La tonalité s’est toutefois apaisée après le discours de Trump à Davos, où il a déclaré qu’un recours à la force militaire ne serait pas nécessaire. Le président américain a évoqué des discussions fructueuses avec le secrétaire général de l’OTAN sur le Groenland et a annulé les menaces de hausse de droits de douane prévues à partir du 1er février. Par ailleurs, une réunion tripartite consacrée à la paix en Ukraine est prévue entre Américains, Ukrainiens et Russes. Cette détente géopolitique s’est reflétée sur les marchés avec un rebond des actifs risqués et une légère correction sur l’or qui s’est finalement approché cette semaine des 5 000 USD l’once.
Concernant la Fed, les investisseurs ont trouvé un motif d’apaisement dans le dossier Lisa Cook, les auditions devant la Cour suprême semblant confirmer un jugement favorable au membre du Board d’ici juin. Sur le plan des données économiques, l’inflation PCE de novembre est ressortie conforme aux attentes, tandis que la croissance du PIB du troisième trimestre a été révisée à la hausse, à 4,4 %.
En Europe, la France a choisi la voie du 49.3 pour faire adopter le projet de loi de finances 2026, entérinant un déficit public autour de 5 % du PIB, moins ambitieux que les objectifs initiaux.

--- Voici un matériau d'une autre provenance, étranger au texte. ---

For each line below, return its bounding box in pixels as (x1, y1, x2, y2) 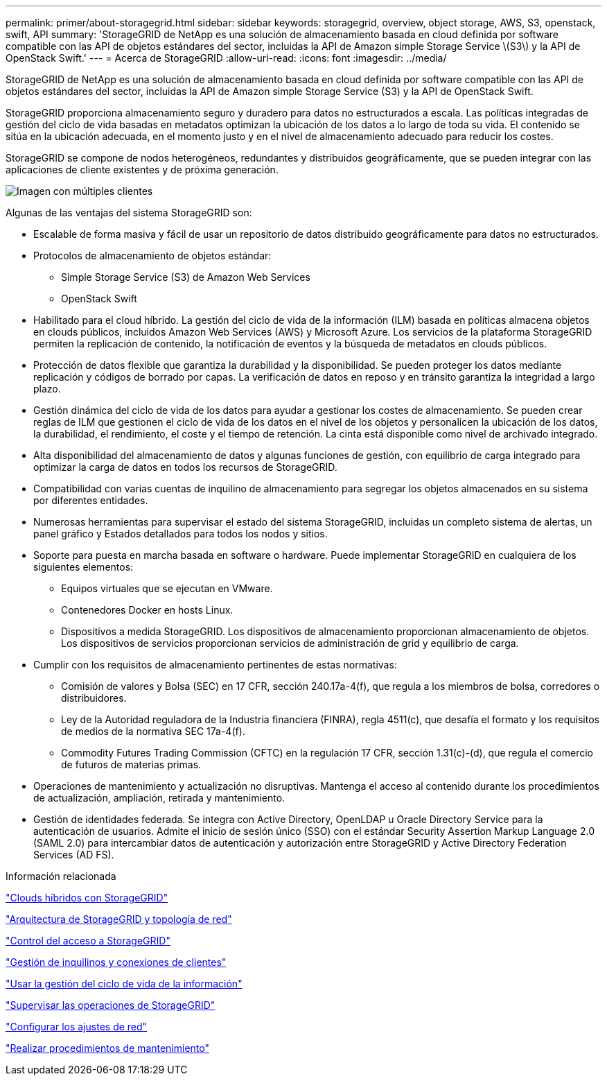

En Asie, le Japon a annoncé la dissolution de la chambre basse et la tenue d’élections anticipées, ce qui a provoqué un écartement des taux souverains de long terme : le 40 ans a dépassé les 4 %, un plus haut historique. Face à cette réaction des marchés, les responsables politiques japonais tentent de rassurer, affirmant que les nouvelles mesures ne seront pas financées par davantage de dette. La BoJ a maintenu ses taux directeurs inchangés, tout en anticipant une croissance solide et une inflation proche de sa cible de 2 %. En Chine, la croissance du quatrième trimestre, à 4,5%, permet au pays d’atteindre son objectif annuel de 5%. Dans un contexte de fragmentation géopolitique accrue, Pékin cherche en outre à se positionner comme un partenaire stable, renforçant son ancrage diplomatique et commercial, notamment avec le Canada et l’Europe.
Dans cet environnement, nous restons constructifs sur les actions, avec une préférence pour le Japon et les marchés émergents. Les pays d’Amérique latine bénéficient de la dynamique positive sur des matières premières, tandis que le positionnement stratégique de la Chine soutient également la classe d’actifs. Sur la dette, la remontée des risques budgétaires nous incite à une approche prudente sur la partie longue de la courbe, tout en restant plus constructifs sur les maturités courtes, particulièrement aux États Unis. Nous conservons un biais positif sur la dette souveraine émergente, attractive dans un environnement de dollar plus faible, de taux courts orientés à la baisse et de retour des flux. Enfin, sur le crédit, les niveaux atteints sur le segment « Investment Grade » nous amènent à réduire légèrement notre pondération.